> Your objective: Print the data exactly as written, line for line, and leave its pictures behind.

> Records from a dataset:
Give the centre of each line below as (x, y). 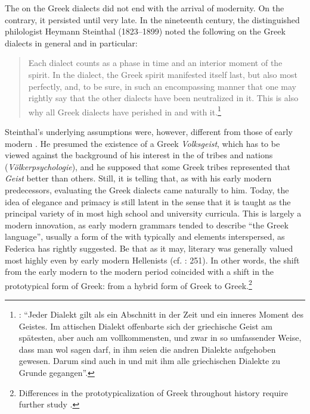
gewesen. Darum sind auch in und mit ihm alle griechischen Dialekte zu (149, 361)
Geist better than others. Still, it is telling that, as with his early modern (138, 178)
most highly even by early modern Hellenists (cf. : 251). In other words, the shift (152, 260)
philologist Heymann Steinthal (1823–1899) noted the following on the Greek (145, 31)
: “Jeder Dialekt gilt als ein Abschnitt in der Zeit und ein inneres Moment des (161, 314)
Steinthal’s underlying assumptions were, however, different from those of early (149, 131)
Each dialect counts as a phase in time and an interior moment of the (155, 63)
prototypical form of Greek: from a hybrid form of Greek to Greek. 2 (128, 284)

> Result:
Give the centre of each line below as (x, y). 
gewesen. Darum sind auch in und mit ihm alle griechischen Dialekte zu (149, 361)
Geist better than others. Still, it is telling that, as with his early modern (138, 178)
most highly even by early modern Hellenists (cf. : 251). In other words, the shift (152, 260)
philologist Heymann Steinthal (1823–1899) noted the following on the Greek (145, 31)
: “Jeder Dialekt gilt als ein Abschnitt in der Zeit und ein inneres Moment des (161, 314)
Steinthal’s underlying assumptions were, however, different from those of early (149, 131)
Each dialect counts as a phase in time and an interior moment of the (155, 63)
prototypical form of Greek: from a hybrid form of Greek to Greek. 2 (128, 284)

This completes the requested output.